Complete darkness followed by flashing lights.
Falling. No gravity.
So much screaming - where were we getting the oxygen to scream?
Light seeping through the cracks in the ship.
Sizzling, greasy and acrid.
Breaking apart. Disintegrating.
Trees, an ocean…
Oblivion.
*
My head pounded. As a matter of fact, my entire body felt as though I’d been trampled by a herd of stampeding elephants. I was laying down, but whatever I was laying on didn’t feel like the metal of the ship. It was warm, gritty and slightly damp.
I wanted to move. At the very least I wanted to open my eyes, but I was scared. The ship was crashing - I could remember fleeting, fragmented images, but not the crash itself. If we had crashed, how the hell was I alive? No one survives crash-landing a spaceship, so by default I must be dead.
If I could face the possibility of being dead, then surely I should be capable of opening my eyes. They felt crusty; as if I’d been asleep for hours. I forced my eyelids apart and looked up at the most incredible cerulean-coloured sky. There wasn’t a cloud to be seen, only birds majestically riding the thermals.
“Ace! Jesus Christ! Oh shit, don’t be dead…not you too…”
But Megs, I am dead.
“Me too?” I croaked and began to cough, my throat as dry as sandpaper. My stomach muscles ached - I couldn’t even summon the energy to curl into a ball.

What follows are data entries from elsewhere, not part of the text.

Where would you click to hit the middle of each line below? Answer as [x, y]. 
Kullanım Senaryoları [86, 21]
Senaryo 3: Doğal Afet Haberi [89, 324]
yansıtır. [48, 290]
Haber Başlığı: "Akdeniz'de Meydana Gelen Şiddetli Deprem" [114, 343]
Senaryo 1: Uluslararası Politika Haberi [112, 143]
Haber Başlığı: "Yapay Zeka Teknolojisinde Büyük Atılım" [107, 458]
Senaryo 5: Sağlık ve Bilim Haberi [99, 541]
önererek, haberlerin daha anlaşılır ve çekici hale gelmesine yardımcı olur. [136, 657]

Megs’ eyes glistened with unshed tears when her face appeared above mine.
“Esa’s dead, Ky’s dead. Hadi and Teff are missing and I thought you were dead too and I was all alone!” The words tumbled from her lips without a pause for breath.

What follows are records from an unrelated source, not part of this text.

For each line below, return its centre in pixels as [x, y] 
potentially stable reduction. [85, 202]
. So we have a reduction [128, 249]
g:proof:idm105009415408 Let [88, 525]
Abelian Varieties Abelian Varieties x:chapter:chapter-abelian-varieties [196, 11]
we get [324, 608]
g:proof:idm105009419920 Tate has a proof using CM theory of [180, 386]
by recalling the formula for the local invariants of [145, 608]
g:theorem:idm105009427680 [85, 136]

“I’m not dead?” I stared at her in confusion, “but we crashed, I don’t understand.”
She helped me sit up. Other than some incredibly stiff and sore muscles, I appeared to be in one piece and so did Megs.
“I don’t really understand it either,” she admitted. “I’ve been trying to figure it out, but the only theory I have is that whatever the wormhole did, it didn’t crash us. It put us down - the ship’s all broken up, but it’s not scattered like you’d get with an impact.”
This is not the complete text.